KARDEŞİMİN PSİKOLOJİK SORUNLARI VAR DOKTOR TÜPLERİNİ BAĞLATMAMIZI ÖNERDİ
SORU: Hocam, kız kardeşim uzun zamandır psikolojik sorunlar yaşıyordu, hızlı gelişti ve onu kısa sürede ele geçirdi. Hebefrenik şizofreni teşhisi aldı maalesef. 2 kızı var ve onlara genelde eşi ya da biz kardeşleri bakıyoruz. Tedavi görüyor ama yol kat ettiği söylenemez. Bunu bize söylemişlerdi. Zorlu bir hastalık. Cinsel hayatında bir sorun yok ve geçtiğimiz ay regl olmadı. Hamile olmasından çok korktuk. Sonra bunu paylaşınca doktoru tüplerini bağlatmamızı önerdi. İyileşme görülürse yeniden açılabilir mi? Bu doğru bir öneri mi sizce? Çünkü henüz 30 yaşında.
CEVAP: Dezorganize de dediğimiz bu şizofreni türünde adı üstünde hastanın zihinsel organizasyonu epey güç oluyor ve sosyal yaşamı zora giriyor.
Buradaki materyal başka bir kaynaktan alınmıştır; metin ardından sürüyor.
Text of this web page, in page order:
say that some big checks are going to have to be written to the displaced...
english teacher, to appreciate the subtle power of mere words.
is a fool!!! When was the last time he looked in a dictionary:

Dolayısıyla gebelik ve yeni bir bebek bakımı gerçek bir sorun olabilir. Ancak yine de bu işin en doğrusunu tabii ki psikiyatrist hekim arkadaşlarım bilecektir. Böyle bir öneride bulundularsa gebeliğin gerçekten kalıcı biçimde önlenmesi gerektiğini tespit etmişlerdir. Son teknoloji bazı mikro cerrahi işlemlerle, bağlanmış tüpü açıyoruz fakat eğer açma ihtimali çok küçük de olsa düşünülecekse tüplerin bağlanmamasını baştan tercih ederiz. Cinsel dürtülerin varlığı ve cinsel yaşamın sürmesi halinde bazı ek tedbirler alma gerekliliği doğduysa gerekeni yapmanızı öneririm. Sabır ve kolaylık diliyorum.
EŞİMDEN VAZEKTOMİ İSTEYECEĞİM TEHLİKELİ BİR İŞLEM Mİ?
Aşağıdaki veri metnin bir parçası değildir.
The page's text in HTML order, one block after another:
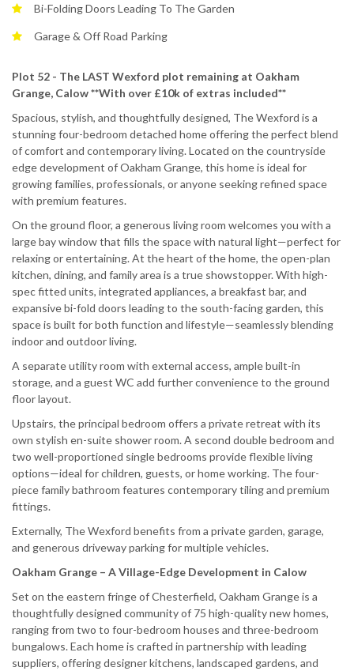
Bi-Folding Doors Leading To The Garden
Garage & Off Road Parking
Plot 52 - The LAST Wexford plot remaining at Oakham
Grange, Calow **With over £10k of extras included**
Spacious, stylish, and thoughtfully designed, The Wexford is a
stunning four-bedroom detached home offering the perfect blend
of comfort and contemporary living. Located on the countryside
edge development of Oakham Grange, this home is ideal for
growing families, professionals, or anyone seeking refined space
with premium features.
On the ground floor, a generous living room welcomes you with a
large bay window that fills the space with natural light—perfect for
relaxing or entertaining. At the heart of the home, the open-plan
kitchen, dining, and family area is a true showstopper. With high-
spec fitted units, integrated appliances, a breakfast bar, and
expansive bi-fold doors leading to the south-facing garden, this
space is built for both function and lifestyle—seamlessly blending
indoor and outdoor living.
A separate utility room with external access, ample built-in
storage, and a guest WC add further convenience to the ground
floor layout.
Upstairs, the principal bedroom offers a private retreat with its
own stylish en-suite shower room. A second double bedroom and
two well-proportioned single bedrooms provide flexible living
options—ideal for children, guests, or home working. The four-
piece family bathroom features contemporary tiling and premium
fittings.
Externally, The Wexford benefits from a private garden, garage,
and generous driveway parking for multiple vehicles.
Oakham Grange – A Village-Edge Development in Calow
Set on the eastern fringe of Chesterfield, Oakham Grange is a
thoughtfully designed community of 75 high-quality new homes,
ranging from two to four-bedroom houses and three-bedroom
bungalows. Each home is crafted in partnership with leading
suppliers, offering designer kitchens, landscaped gardens, and

SORU: Hocam, 42 yaşındayım ve 6 çocuk annesiyim. 19’umda evlendim ve gelin olduğum ailede korunmak, kürtaj kesinlikle yasak. Ancak ben eşimle anlaşamıyorum, ekonomik gücüm olsa zaten bir dakika evli durmazdım. Şimdi benim ayrılmak istediğimin farkında ve üstüme düşüyor. Aramızı düzeltmeye çalışıyor ama ben vazektomi şartıyla kabul edeceğim. Çünkü artık kendi ruhsal ve fiziksel sağlığım için başka bir çıkar yol bulamıyorum. Bu tehlikeli bir işlem mi?
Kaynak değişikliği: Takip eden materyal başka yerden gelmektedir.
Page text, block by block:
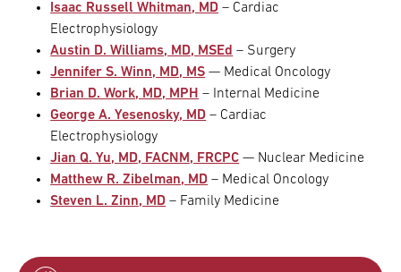
Isaac Russell Whitman, MD – Cardiac
Electrophysiology
Austin D. Williams, MD, MSEd – Surgery
Jennifer S. Winn, MD, MS — Medical Oncology
Brian D. Work, MD, MPH – Internal Medicine
George A. Yesenosky, MD – Cardiac
Electrophysiology
Jian Q. Yu, MD, FACNM, FRCPC — Nuclear Medicine
Matthew R. Zibelman, MD – Medical Oncology
Steven L. Zinn, MD – Family Medicine

CEVAP: Vazektomiyi bilmeyenler için açıklayalım; spermin geçtiği kanalların kesilmesi ya da bağlanmasıdır. Lokal anestezi altında, 20 dakika gibi bir sürede yapılan kansız, ağrısız, küçük ama geri dönüşü olmayan bir işlemdir. Erkeklik gücünde bir azalma veya değişme yaratmaz, cinsel arzuyu ve sertleşmeyi etkilemez. Bu yaşınızda 6 çocuk tabii ki çok yıpratıcı. Kendinizi düşünmeye başlamakta çok haklısınız. Ancak şunu da hatırlatmam gerekir; diyelim bu işlemden sonra da eşinizle anlaşamadınız ve ayrıldınız. Eşiniz sizden sonraki hayatında da çocuk sahibi olamaz. Dolayısıyla çok da güvenmediğiniz, mutlu olmadığınız bir evlilikte bu kararı almak için iyi düşünmelisiniz. Bunun yerine korunmanızı tavsiye edebilirim. Çünkü vazektomiyi kabul edecek adam korunmayı zaten eder. Ayrıca bence söylemeden de korunabilirsiniz. 21. yüzyılda korunmaya karşı insanlar olduğunu bilmek canımı çok sıkıyor, bu da ayrı mesele. Spermlerini saça saça dolanıyorlar. Aile ne bilecek ve bilseler de ne yapacaklar? Siz yetişkin insanlarsınız. Hayatınıza sahip çıkın.
ERTESİ GÜN HAPI KULLANDIM AMA İKİ ÇOCUĞUM OLDU
SORU: Hocam, iki çocuğum var. İkisi de doktorların önerdiği ertesi gün haplarına rağmen doğdu. Neden hiç de güvenli olmayan bu yöntem ısrarla öneriliyor?
CEVAP: İşte burada kızacağım. Ertesi gün hapı size doğum kontrol yöntemi olarak önerilmiyor. Doğum kontrol yöntemi kullanmadığınızda ya da yönteminiz çeşitli sebeplerle etkisini kaybettiğinde ek ve etkili bir tedbir olarak öneriliyor. Üstelik yüzde yüz koruma da vaat etmiyor. Riski aza indirmek için kullanıyorsunuz. Yani gebelik istemiyorsanız korunmalısınız. Ertesi gün hapına güvenmeyin. Ertesi gün hapının koruyuculuğu vardır ancak ilişkiden sonra ne kadar erken alınırsa etkisi o kadar yüksek olur. 48 saat içinde kullanılabilse de 6 saat sonra alınanın etkisi yüksektir ve 24 saat sonrasında bu etki epey düşmüş olur. Cinsel yaşamınızdaki ihmalinizin suçlusu ertesi gün hapları ya da doktorlar değil yani. Üstelik yılda 3 kezden fazla kullanmamanızı da sıkı sıkı tembihleriz. Daha ne yapalım? Ko-ru-nun.